- **Problem**
Among the lines below, output only those between the line holding "Благодать Духа Святого, благодаря" and the line holding "Général [90, 74, 119, 87]", inclusive, exactly as written and with no pictures.
Top of Record excerpts
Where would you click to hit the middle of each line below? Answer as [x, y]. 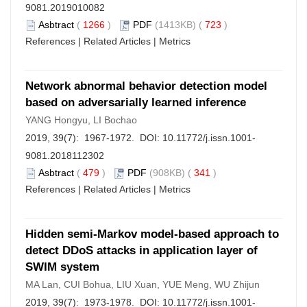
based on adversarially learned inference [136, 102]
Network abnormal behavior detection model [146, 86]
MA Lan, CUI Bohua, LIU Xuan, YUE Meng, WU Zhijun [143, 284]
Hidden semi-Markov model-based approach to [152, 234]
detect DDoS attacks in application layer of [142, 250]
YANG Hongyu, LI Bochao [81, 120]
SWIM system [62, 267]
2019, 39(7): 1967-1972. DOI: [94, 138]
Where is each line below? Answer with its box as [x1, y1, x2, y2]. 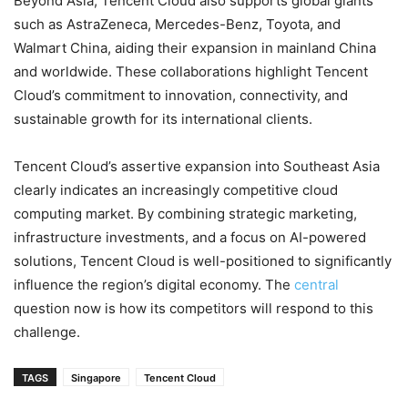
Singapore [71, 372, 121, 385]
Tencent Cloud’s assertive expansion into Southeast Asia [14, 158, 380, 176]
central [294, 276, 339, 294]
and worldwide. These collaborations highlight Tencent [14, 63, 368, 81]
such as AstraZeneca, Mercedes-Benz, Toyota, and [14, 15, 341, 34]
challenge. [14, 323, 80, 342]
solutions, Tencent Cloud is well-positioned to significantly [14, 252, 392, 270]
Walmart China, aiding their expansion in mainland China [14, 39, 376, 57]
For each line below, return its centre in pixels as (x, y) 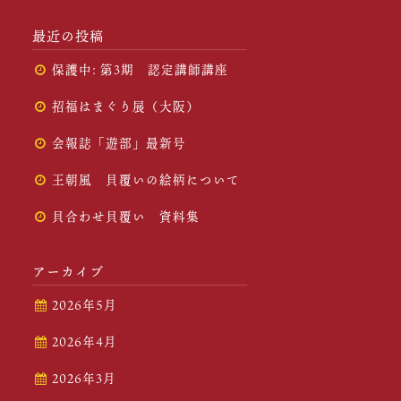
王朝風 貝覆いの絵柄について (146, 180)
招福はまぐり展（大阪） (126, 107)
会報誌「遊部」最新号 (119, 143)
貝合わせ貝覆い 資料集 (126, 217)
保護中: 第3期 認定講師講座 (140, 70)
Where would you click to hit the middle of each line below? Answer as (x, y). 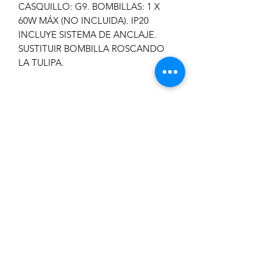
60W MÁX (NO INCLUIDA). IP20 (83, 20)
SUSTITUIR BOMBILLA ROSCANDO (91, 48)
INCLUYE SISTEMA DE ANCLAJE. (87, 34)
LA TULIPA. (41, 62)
Bottom of Record excerpts
Top of Record excerpts
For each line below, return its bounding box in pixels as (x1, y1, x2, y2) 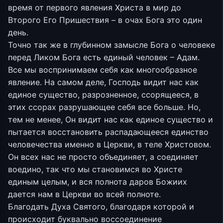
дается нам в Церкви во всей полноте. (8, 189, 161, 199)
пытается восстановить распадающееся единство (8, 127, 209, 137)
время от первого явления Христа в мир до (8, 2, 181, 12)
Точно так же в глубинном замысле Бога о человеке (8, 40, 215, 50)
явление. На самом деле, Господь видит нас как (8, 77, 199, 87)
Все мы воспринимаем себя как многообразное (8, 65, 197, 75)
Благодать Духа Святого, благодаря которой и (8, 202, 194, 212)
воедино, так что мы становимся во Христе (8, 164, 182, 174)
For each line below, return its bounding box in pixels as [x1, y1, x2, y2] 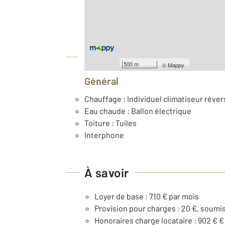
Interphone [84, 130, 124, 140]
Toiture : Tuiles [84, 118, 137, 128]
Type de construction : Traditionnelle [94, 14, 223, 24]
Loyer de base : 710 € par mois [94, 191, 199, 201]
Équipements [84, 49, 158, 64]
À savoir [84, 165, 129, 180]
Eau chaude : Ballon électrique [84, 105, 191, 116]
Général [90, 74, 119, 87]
Bottom of Record excerpts
Top of Record excerpts
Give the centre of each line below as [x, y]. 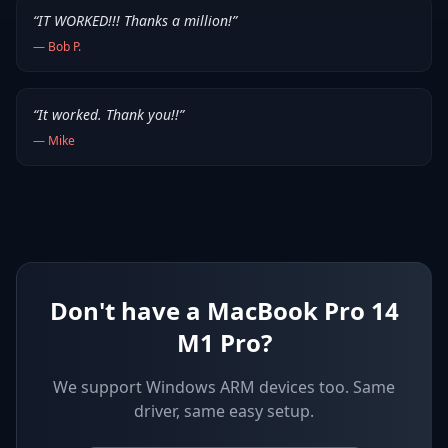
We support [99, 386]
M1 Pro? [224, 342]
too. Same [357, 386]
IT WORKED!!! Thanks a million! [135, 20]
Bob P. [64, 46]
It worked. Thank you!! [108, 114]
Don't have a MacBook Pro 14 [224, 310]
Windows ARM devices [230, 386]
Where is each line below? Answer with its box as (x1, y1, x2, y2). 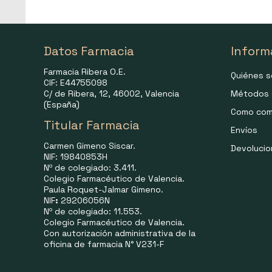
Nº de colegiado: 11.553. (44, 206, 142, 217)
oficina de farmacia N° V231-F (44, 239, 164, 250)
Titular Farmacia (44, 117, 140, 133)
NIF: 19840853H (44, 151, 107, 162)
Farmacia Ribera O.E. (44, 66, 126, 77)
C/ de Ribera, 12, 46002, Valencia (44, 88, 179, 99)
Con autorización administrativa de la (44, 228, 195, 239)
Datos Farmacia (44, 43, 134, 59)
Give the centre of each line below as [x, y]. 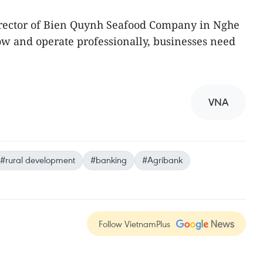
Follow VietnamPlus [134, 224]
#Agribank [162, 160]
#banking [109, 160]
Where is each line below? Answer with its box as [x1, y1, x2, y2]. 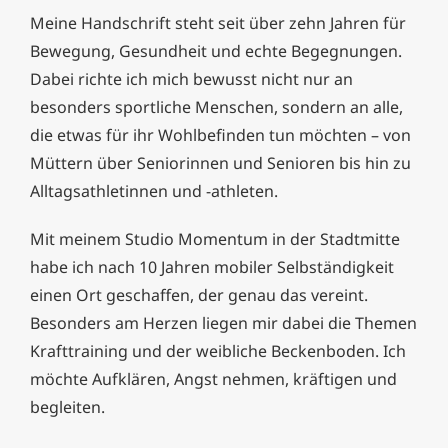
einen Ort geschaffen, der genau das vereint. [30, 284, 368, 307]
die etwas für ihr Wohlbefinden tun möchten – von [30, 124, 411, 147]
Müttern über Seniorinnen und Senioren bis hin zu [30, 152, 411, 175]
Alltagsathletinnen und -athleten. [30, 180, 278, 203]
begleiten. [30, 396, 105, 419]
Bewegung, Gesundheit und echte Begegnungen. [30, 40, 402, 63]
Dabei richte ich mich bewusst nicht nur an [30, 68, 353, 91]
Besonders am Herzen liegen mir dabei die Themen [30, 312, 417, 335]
Bottom of Record excerpts
- **Result of the task**
Благодать Духа Святого, благодаря которой и (8, 202, 194, 212)
воедино, так что мы становимся во Христе (8, 164, 182, 174)
For each line below, return its bounding box in pixels as [x1, y1, x2, y2] 
Interphone [84, 130, 124, 140]
Toiture : Tuiles [84, 118, 137, 128]
Type de construction : Traditionnelle [94, 14, 223, 24]
Loyer de base : 710 € par mois [94, 191, 199, 201]
Équipements [84, 49, 158, 64]
À savoir [84, 165, 129, 180]
Eau chaude : Ballon électrique [84, 105, 191, 116]
Général [90, 74, 119, 87]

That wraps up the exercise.